Under President Trump, that pathway to work had seemed rockier. He repeatedly threatened to end a program that allows international students to temporarily stay in the United States after graduation to work, but his loss to Joseph R. Biden Jr. put the program, known as Optional Practical Training, on firmer footing. In January, President Biden announced an expansion of the program, to allow more students to work for longer times, and he has pledged to make it easier for international graduates of American colleges in science and technology fields to get green cards. Indian students now “feel more optimistic about their future prospects” in the United States, Bhandari said.
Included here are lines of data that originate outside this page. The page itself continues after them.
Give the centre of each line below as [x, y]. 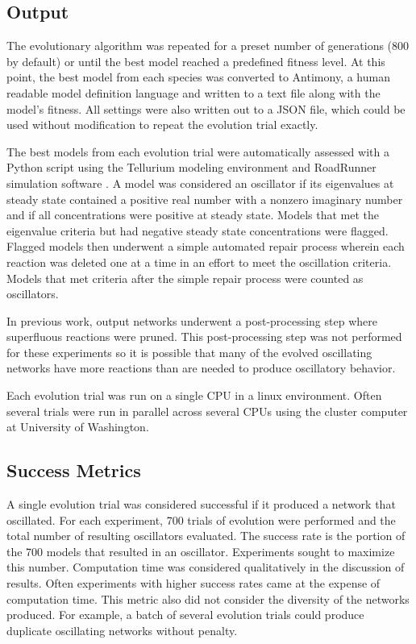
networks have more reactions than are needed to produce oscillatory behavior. [201, 368]
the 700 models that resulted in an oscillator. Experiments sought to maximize [201, 551]
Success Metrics [74, 470]
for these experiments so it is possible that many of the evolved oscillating [189, 352]
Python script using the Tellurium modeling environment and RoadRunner [191, 167]
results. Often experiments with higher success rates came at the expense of [193, 583]
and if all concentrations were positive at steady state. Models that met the [193, 215]
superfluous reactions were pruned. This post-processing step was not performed [204, 337]
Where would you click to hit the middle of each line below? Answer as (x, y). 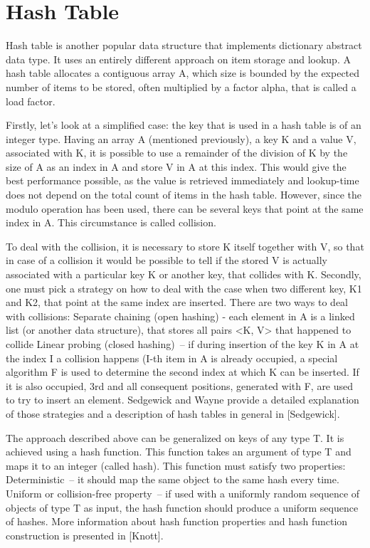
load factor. (31, 101)
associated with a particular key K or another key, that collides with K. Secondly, (184, 274)
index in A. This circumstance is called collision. (111, 222)
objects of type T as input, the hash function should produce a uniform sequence (182, 507)
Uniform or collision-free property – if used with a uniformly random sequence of (183, 493)
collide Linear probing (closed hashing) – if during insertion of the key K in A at (183, 344)
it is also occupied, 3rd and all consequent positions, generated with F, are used (180, 385)
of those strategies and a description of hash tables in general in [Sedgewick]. (173, 413)
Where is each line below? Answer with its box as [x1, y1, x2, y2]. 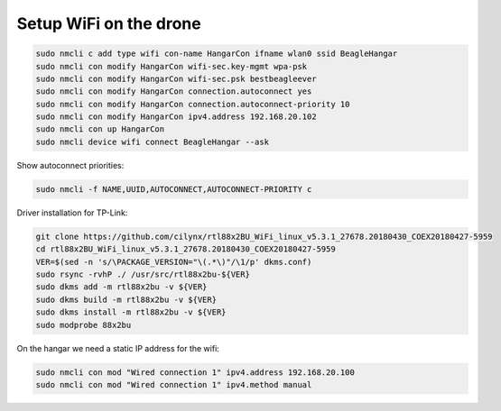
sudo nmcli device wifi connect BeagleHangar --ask [35, 136, 270, 147]
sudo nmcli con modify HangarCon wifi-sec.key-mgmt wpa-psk [35, 61, 308, 71]
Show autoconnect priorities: [16, 160, 125, 170]
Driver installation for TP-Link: [16, 207, 128, 218]
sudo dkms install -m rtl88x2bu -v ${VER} [35, 307, 227, 317]
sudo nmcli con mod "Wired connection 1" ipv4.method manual [35, 379, 312, 389]
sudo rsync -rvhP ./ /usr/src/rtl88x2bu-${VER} [35, 269, 250, 279]
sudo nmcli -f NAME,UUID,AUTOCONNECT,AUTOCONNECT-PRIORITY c [35, 184, 312, 194]
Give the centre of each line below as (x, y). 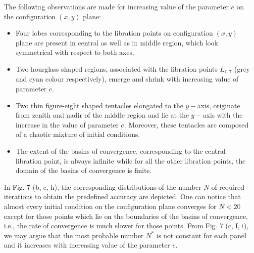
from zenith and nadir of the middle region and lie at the (102, 115)
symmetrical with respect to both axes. (75, 52)
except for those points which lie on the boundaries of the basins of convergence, (126, 216)
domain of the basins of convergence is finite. (84, 170)
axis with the (223, 115)
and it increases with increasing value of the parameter (87, 245)
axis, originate (219, 105)
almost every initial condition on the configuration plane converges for (110, 206)
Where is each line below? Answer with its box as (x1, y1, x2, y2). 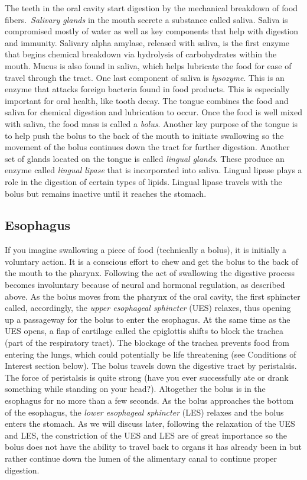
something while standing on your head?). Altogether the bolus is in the (5, 382, 266, 395)
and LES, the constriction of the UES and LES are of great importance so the (5, 429, 288, 441)
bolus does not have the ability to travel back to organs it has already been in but (5, 440, 302, 453)
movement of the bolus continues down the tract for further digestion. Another (5, 141, 290, 153)
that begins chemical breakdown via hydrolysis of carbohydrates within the (5, 48, 277, 60)
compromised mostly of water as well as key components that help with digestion (5, 25, 299, 37)
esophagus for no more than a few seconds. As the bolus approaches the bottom (5, 394, 294, 407)
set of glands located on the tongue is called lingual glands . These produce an (5, 152, 285, 164)
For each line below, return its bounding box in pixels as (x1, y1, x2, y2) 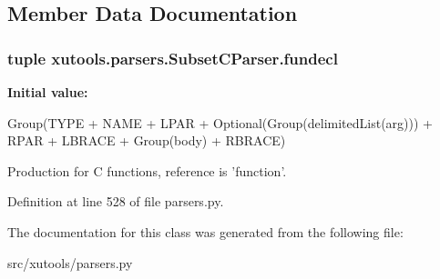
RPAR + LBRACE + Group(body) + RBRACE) (7, 131, 286, 150)
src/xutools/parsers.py (7, 253, 133, 272)
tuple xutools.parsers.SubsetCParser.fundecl (7, 46, 338, 69)
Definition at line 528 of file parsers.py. (7, 192, 224, 211)
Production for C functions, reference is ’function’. (7, 161, 287, 180)
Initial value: (7, 83, 88, 101)
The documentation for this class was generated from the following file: (7, 222, 404, 241)
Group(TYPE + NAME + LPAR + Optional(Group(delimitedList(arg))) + (7, 113, 433, 132)
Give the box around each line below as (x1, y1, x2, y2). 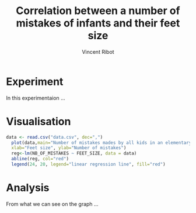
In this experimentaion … (6, 94, 65, 101)
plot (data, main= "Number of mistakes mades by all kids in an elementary (11, 139, 192, 146)
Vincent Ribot (81, 48, 115, 55)
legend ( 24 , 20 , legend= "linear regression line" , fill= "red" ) (11, 162, 166, 167)
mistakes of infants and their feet (16, 16, 180, 30)
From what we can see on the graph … (6, 200, 99, 207)
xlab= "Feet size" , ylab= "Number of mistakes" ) (11, 145, 127, 151)
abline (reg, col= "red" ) (11, 156, 69, 162)
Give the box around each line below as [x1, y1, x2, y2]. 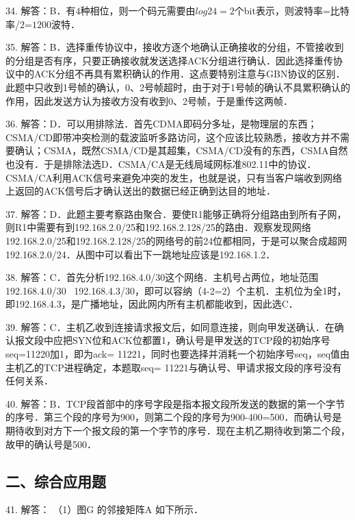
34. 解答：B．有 [5, 3, 76, 17]
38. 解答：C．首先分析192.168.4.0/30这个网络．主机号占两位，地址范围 [5, 270, 319, 284]
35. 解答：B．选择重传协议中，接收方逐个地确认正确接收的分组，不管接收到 [5, 40, 344, 54]
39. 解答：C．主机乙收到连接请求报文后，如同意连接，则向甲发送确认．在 [5, 319, 334, 334]
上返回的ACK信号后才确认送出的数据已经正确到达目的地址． [5, 184, 276, 198]
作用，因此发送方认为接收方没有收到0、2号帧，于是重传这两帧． [5, 93, 293, 108]
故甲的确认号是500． [5, 436, 96, 451]
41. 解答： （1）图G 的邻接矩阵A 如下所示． [5, 502, 204, 517]

Shivam Sharma already has a job lined up, at Federal Express’s Memphis headquarters, when he graduates from nearby Christian Brothers University in December with a master’s degree in data science. Sharma, who is from Pathankot, a city in northern India, has enjoyed his American classes but said having overseas work on his résumé could give him a valuable edge among other job candidates when he returns home.
“With 1.5 billion of us in India,” he said, “the added experience helps.”
At Christian Brothers, a private Roman Catholic college, international graduate enrollments have increased from 55 in the fall of 2020 to 382 this fall, said Daniel S. Harper, dean of the graduate school and associate vice president for international initiatives. Almost all of the international students are from India.
Indeed, the growth in Indian enrollments will most likely benefit graduate programs, since nearly three-quarters of Indian students are enrolled at that academic level. The Council of Graduate Schools reported last month that in 2021 more students in master’s and certificate programs came from India than from any other foreign country.
Still, colleges may regard the growth in Indian students with some wariness. Indian enrollments have typically been more volatile than have those from China, posting both big gains and modest declines over the past decade.
And the falloff from China, long such a dominant source of international students in the United States, is a cautionary tale, a reminder of “how fragile enrollments can be and how they can shift very quickly,” Bhandari said. “I’d say not to put all your eggs in one basket.”